6. Specializations and Advanced Designs
- Asynchronous protocols: Buffered Asynchronous Secure Aggregation (BASA) enables secure aggregation in asynchronous federated learning, mitigating straggler effects and device heterogeneity (Wang et al., 2024).
- Heterogeneous aggregation: SVAFD generalizes secure aggregation to settings like federated distillation, where clients hold heterogeneous models and outputs are logits—not weights—requiring verifiable multilateral co-aggregation and filtering of malicious updates (Wen et al., 19 May 2025).
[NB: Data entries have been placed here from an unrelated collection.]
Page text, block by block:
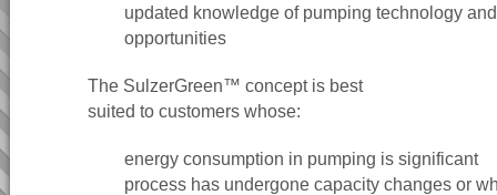
updated knowledge of pumping technology
opportunities
The SulzerGreen™ concept is best
suited to customers whose:
energy consumption in pumping is significant
process has undergone capacity changes or
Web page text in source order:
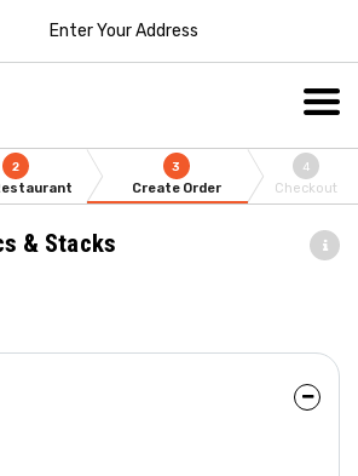
Enter Your Address
2 3
Create Order
4
Checkout
& Stacks
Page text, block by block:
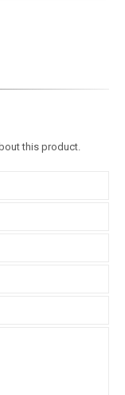
this product.
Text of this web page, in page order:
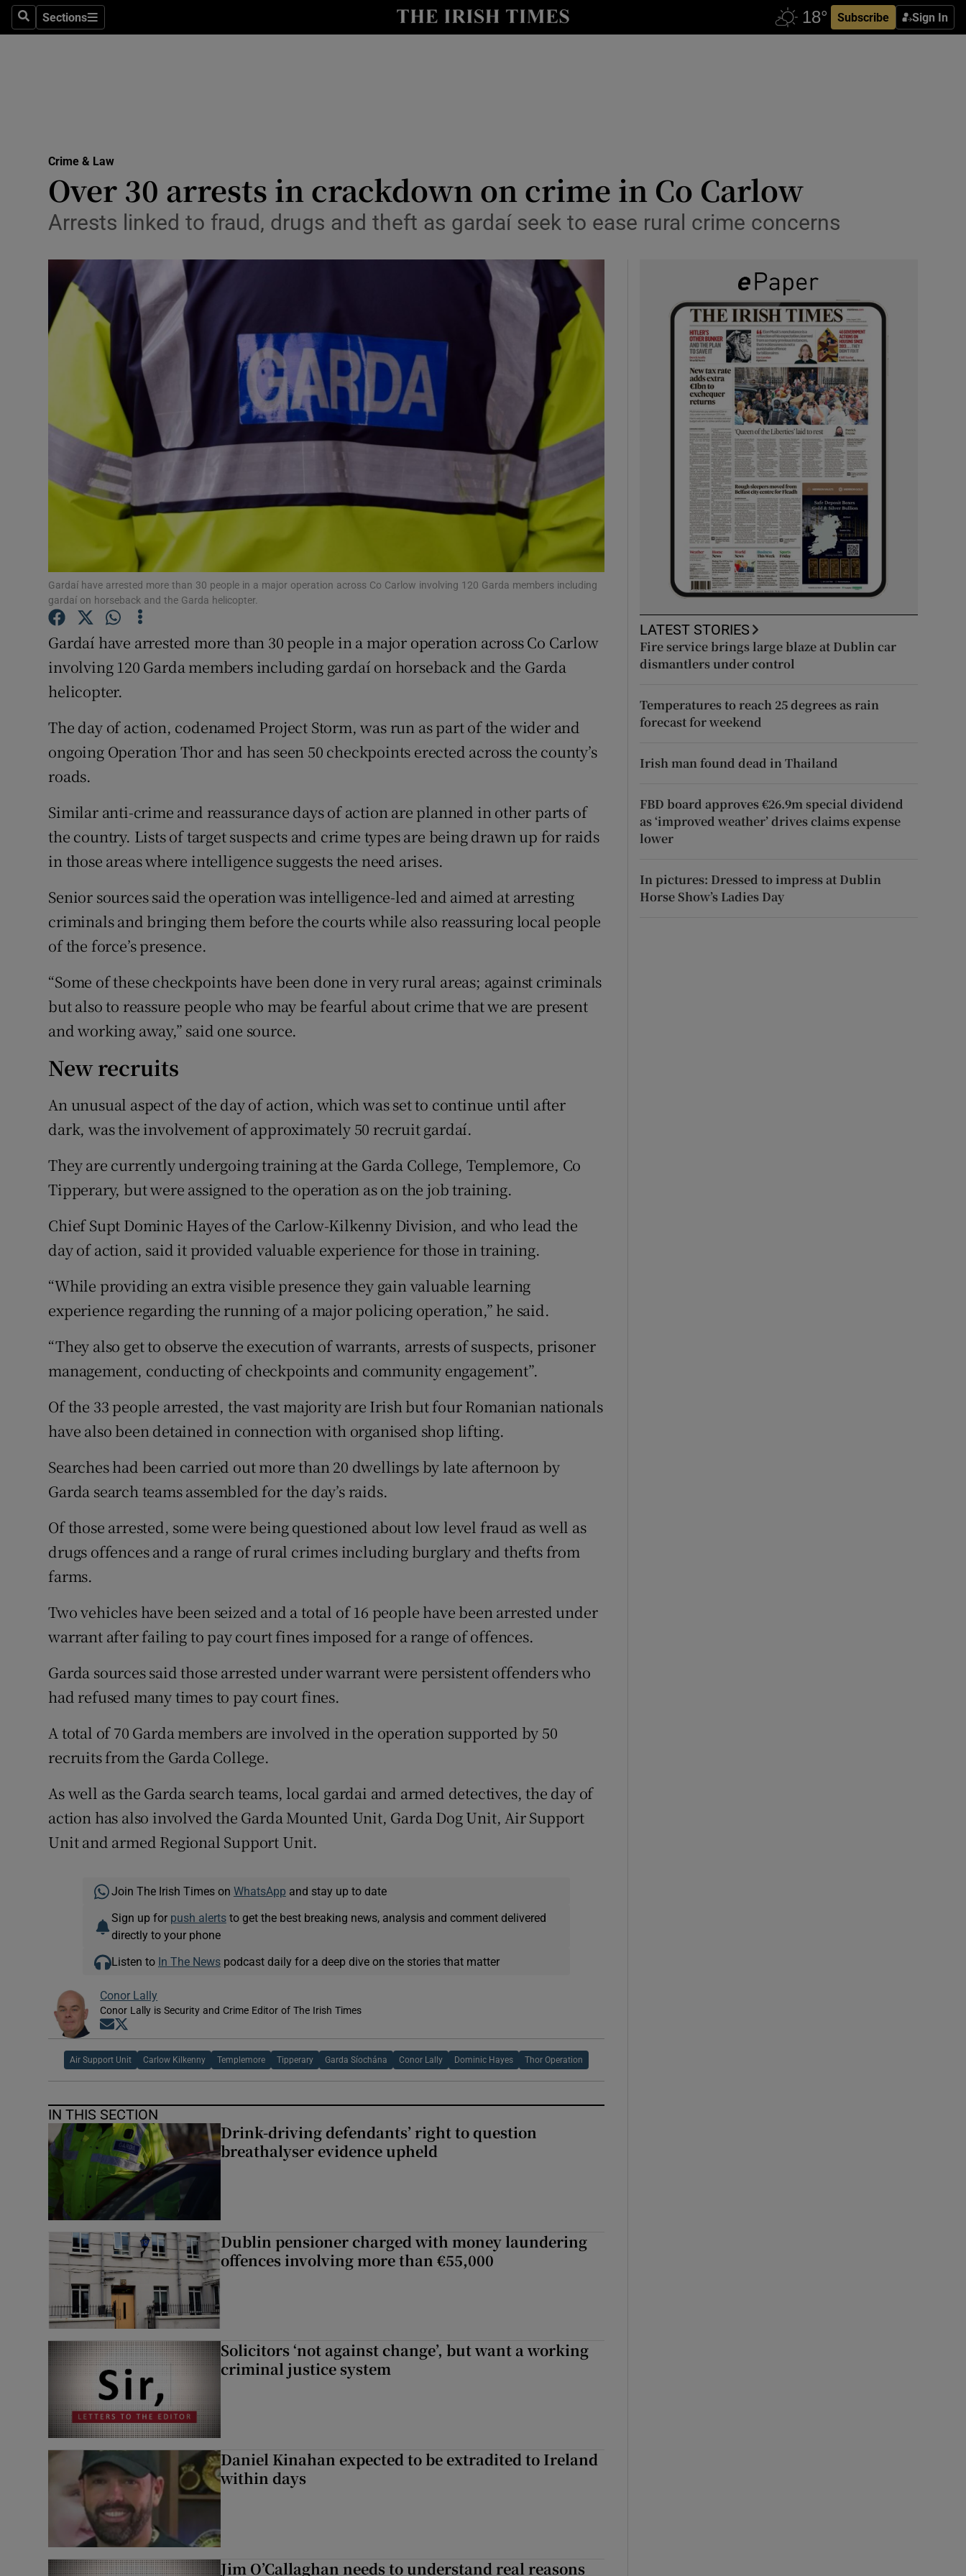
SearchSections
Sections Subscribe Sign In
Show Technology sub sections
Transport
Motors
Show Podcasts sub sections
Video
Photography
Gaeilge
Show Gaeilge sub sections
History
Show History sub sections
Offbeat
Show Sponsored sub sections
Competitions
Crime & Law
Over 30 arrests in crackdown on crime in Co Carlow
Arrests linked to fraud, drugs and theft as gardaí seek to ease rural crime concerns
Gardaí have arrested more than 30 people in a major operation across Co Carlow involving 120 Garda members including
gardaí on horseback and the Garda helicopter.
Gardaí have arrested more than 30 people in a major operation across Co Carlow
involving 120 Garda members including gardaí on horseback and the Garda
helicopter.
The day of action, codenamed Project Storm, was run as part of the wider and
ongoing Operation Thor and has seen 50 checkpoints erected across the county’s
roads.
Similar anti-crime and reassurance days of action are planned in other parts of
the country. Lists of target suspects and crime types are being drawn up for raids
in those areas where intelligence suggests the need arises.
Senior sources said the operation was intelligence-led and aimed at arresting
criminals and bringing them before the courts while also reassuring local people
of the force’s presence.
“Some of these checkpoints have been done in very rural areas; against criminals
but also to reassure people who may be fearful about crime that we are present
and working away,” said one source.
New recruits
An unusual aspect of the day of action, which was set to continue until after
dark, was the involvement of approximately 50 recruit gardaí.
They are currently undergoing training at the Garda College, Templemore, Co
Tipperary, but were assigned to the operation as on the job training.
Chief Supt Dominic Hayes of the Carlow-Kilkenny Division, and who lead the
day of action, said it provided valuable experience for those in training.
“While providing an extra visible presence they gain valuable learning
experience regarding the running of a major policing operation,” he said.
“They also get to observe the execution of warrants, arrests of suspects, prisoner
management, conducting of checkpoints and community engagement”.
Of the 33 people arrested, the vast majority are Irish but four Romanian nationals
have also been detained in connection with organised shop lifting.
Searches had been carried out more than 20 dwellings by late afternoon by
Garda search teams assembled for the day’s raids.
Of those arrested, some were being questioned about low level fraud as well as
drugs offences and a range of rural crimes including burglary and thefts from
farms.
Two vehicles have been seized and a total of 16 people have been arrested under
warrant after failing to pay court fines imposed for a range of offences.
Garda sources said those arrested under warrant were persistent offenders who
had refused many times to pay court fines.
A total of 70 Garda members are involved in the operation supported by 50
recruits from the Garda College.
As well as the Garda search teams, local gardai and armed detectives, the day of
action has also involved the Garda Mounted Unit, Garda Dog Unit, Air Support
Unit and armed Regional Support Unit.
Join The Irish Times on WhatsApp and stay up to date
Sign up for push alertsto get the best breaking news, analysis and comment delivered
directly to your phone
Listen to In The Newspodcast daily for a deep dive on the stories that matter
Conor Lally
Conor Lally is Security and Crime Editor of The Irish Times
Opens in new window
Air Support Unit Carlow Kilkenny Templemore Tipperary Garda Síochána Conor Lally Dominic Hayes Thor Operation
IN THIS SECTION
Drink-driving defendants’ right to question
breathalyser evidence upheld
Dublin pensioner charged with money laundering
offences involving more than €55,000
Solicitors ‘not against change’, but want a working
criminal justice system
Daniel Kinahan expected to be extradited to Ireland
within days
Jim O’Callaghan needs to understand real reasons
LATEST STORIES
Fire service brings large blaze at Dublin car
dismantlers under control
Temperatures to reach 25 degrees as rain
forecast for weekend
Irish man found dead in Thailand
FBD board approves €26.9m special dividend
as ‘improved weather’ drives claims expense
lower
In pictures: Dressed to impress at Dublin
Horse Show’s Ladies Day

- Differential privacy through stateful primitives: Secure stateful aggregation supports advanced DP mechanisms (e.g., DP-FTRL) by enabling the server to store and later read linear combinations of correlated noisy aggregates without trusted curator assumptions (Ball et al., 2024).
- Protocol-level defenses: Recent analysis exposes flaws in static-masking schemes such as MicroSecAgg (Zhang et al., 2024) and prescribes using per-iteration unpredictable masking keys (PRFs) to preserve privacy across rounds.
7. Applications, Impact, and Future Directions
Secure aggregation protocols underpin privacy-preserving federated learning across mobile devices, large-scale IoT deployments, wireless sensor networks, and multi-party distributed analytics. They are core to Google's production FL, industrial cross-silo collaborative analytics, and sensor networks in adversarial environments (Zhang et al., 2023, Sen, 2011, Sen, 2012).
Open problems include:
- Extending robust aggregation to fully malicious models with efficient zero-knowledge proofs (Wang et al., 2024, Wen et al., 19 May 2025).
- Reducing bandwidth expansion in high-dimensional models and CKKS-based schemes (Emmaka et al., 28 Nov 2025).
- Dynamic membership support for continuously joining and leaving clients, especially in IoT and edge settings (Wang et al., 2024).
- Seamless integration with advanced DP mechanisms and deployment in resource-constrained or bandwidth-limited environments (Ball et al., 2024, Emmaka et al., 28 Nov 2025).
Recent research demonstrates that by combining advanced cryptographic techniques (homomorphic encryption, secret sharing, TEEs), communication-efficient designs (group-based sharding, one-shot aggregation), and rigorous composable security models, secure aggregation protocols can meet the scalability, efficiency, and robustness demands of modern large-scale distributed learning and privacy-sensitive analytics (Kadhe et al., 2020, Stevens et al., 2022, Zhang et al., 2023).